Collected data entries
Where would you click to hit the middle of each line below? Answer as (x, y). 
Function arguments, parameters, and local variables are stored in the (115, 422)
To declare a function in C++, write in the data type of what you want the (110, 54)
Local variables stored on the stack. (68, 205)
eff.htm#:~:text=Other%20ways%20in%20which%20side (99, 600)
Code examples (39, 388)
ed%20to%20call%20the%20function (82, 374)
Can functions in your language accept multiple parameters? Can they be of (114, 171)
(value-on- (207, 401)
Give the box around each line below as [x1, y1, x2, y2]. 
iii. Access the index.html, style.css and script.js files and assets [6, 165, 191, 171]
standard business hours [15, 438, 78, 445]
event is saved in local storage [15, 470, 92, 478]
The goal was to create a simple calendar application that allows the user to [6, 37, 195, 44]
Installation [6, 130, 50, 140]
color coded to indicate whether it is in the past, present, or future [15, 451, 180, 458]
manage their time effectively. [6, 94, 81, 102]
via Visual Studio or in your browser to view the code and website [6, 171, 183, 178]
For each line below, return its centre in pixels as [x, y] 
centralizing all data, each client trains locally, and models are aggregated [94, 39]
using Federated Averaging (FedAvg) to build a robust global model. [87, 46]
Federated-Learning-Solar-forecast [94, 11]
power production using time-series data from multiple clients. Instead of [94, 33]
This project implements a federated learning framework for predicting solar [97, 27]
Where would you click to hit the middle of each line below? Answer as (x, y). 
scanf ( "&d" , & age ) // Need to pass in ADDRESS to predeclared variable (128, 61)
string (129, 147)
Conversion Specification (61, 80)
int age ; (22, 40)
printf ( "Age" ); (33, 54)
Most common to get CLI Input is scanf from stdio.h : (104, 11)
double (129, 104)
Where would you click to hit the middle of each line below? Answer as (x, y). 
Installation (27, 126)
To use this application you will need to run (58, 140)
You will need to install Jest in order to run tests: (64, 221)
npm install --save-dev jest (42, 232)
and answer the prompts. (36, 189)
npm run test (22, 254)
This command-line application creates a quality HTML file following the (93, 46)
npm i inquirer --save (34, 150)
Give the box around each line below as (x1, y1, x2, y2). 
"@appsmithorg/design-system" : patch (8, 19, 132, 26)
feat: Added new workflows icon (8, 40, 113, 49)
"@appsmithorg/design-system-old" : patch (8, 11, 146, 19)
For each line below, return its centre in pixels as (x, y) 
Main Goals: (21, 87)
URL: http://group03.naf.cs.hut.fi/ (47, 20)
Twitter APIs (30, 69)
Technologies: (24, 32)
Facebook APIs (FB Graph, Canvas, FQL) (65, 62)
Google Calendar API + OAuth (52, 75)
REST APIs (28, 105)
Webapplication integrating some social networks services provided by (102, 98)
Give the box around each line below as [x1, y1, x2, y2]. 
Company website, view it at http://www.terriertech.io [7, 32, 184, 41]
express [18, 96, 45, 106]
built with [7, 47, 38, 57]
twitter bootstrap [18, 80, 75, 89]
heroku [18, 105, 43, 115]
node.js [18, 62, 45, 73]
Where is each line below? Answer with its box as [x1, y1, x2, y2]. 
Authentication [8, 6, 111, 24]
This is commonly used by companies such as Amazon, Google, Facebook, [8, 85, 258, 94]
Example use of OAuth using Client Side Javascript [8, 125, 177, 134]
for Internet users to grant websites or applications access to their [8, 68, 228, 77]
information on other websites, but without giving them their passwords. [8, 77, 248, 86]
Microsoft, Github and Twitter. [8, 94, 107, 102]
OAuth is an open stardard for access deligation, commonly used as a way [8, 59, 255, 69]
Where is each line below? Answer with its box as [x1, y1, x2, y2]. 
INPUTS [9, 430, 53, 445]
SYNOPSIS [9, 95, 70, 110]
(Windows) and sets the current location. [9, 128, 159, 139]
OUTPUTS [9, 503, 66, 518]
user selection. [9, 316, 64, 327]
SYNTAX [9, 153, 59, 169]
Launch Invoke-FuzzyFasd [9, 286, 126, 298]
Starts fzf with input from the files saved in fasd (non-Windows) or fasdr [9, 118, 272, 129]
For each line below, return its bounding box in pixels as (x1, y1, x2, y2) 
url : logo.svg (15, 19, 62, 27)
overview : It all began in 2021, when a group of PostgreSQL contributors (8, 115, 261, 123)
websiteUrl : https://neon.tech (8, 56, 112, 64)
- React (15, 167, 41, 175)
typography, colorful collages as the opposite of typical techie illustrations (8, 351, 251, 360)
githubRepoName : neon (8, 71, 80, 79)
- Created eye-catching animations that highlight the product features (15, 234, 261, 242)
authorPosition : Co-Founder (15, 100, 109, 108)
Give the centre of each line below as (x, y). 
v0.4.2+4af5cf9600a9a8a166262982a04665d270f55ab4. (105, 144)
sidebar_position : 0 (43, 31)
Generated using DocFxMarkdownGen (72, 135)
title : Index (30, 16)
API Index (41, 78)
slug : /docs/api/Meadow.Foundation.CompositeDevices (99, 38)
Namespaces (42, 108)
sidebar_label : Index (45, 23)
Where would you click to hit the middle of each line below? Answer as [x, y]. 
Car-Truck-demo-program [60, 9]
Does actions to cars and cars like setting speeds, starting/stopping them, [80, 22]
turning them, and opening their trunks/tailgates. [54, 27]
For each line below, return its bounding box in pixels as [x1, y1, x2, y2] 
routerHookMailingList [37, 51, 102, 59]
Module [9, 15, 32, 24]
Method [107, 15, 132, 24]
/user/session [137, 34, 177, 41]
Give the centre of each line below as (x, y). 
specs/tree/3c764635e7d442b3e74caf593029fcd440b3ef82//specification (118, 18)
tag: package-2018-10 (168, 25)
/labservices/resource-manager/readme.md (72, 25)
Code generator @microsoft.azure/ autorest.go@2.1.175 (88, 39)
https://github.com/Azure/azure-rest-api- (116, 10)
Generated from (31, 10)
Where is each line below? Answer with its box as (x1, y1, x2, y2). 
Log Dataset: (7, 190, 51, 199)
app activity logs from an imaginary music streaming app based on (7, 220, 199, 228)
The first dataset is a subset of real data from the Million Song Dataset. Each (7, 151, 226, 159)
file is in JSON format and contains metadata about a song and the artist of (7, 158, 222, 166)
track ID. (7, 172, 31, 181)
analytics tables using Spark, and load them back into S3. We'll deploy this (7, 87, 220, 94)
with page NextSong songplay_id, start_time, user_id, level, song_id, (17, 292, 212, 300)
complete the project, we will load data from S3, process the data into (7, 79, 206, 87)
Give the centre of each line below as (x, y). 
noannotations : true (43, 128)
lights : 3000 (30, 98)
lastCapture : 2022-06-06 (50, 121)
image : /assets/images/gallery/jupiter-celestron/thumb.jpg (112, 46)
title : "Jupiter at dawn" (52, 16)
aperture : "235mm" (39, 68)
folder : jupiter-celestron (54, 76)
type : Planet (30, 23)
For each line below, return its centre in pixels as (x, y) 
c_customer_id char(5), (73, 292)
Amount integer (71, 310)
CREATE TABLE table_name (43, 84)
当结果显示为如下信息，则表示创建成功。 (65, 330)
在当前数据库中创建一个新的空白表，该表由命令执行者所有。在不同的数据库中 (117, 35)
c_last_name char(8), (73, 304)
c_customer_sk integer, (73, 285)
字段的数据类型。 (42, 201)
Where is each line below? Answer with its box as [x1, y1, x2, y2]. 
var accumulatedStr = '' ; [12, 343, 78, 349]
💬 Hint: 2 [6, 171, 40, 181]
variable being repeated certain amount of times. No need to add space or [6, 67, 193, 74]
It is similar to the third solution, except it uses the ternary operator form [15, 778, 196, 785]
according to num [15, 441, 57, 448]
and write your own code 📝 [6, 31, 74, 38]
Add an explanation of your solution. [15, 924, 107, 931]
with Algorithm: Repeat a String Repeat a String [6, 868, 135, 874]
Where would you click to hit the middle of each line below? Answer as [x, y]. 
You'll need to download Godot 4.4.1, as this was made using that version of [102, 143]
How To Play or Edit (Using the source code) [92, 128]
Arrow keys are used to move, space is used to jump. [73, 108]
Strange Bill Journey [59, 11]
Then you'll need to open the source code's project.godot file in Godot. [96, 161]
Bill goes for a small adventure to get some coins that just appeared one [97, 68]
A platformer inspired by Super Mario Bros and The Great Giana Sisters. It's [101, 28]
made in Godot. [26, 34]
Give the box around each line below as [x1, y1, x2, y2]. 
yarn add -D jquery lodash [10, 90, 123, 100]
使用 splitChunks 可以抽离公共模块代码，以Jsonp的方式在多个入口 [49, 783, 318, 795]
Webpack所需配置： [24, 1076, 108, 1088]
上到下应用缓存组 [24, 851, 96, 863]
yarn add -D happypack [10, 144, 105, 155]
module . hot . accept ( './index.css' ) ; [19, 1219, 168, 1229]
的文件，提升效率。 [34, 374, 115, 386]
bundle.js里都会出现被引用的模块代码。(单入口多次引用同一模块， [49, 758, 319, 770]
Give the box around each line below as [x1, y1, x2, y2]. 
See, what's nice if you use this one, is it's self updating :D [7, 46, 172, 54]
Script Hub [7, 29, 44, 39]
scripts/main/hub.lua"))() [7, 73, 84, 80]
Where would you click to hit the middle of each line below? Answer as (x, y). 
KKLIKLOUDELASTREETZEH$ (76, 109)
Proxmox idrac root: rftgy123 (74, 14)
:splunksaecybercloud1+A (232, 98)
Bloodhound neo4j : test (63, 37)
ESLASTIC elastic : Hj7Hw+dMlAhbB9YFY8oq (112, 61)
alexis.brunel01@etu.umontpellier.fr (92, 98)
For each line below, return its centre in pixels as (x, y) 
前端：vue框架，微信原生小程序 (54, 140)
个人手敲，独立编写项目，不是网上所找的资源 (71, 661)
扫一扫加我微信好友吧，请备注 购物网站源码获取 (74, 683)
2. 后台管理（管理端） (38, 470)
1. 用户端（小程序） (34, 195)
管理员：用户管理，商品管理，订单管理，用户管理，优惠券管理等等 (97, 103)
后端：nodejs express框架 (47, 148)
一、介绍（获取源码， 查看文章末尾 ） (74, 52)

EXERCISE REQUIREMENTS
Looking at the records, state how many lines contain "assets" and write nothing besides that number.

THE COMPLETED TASK
2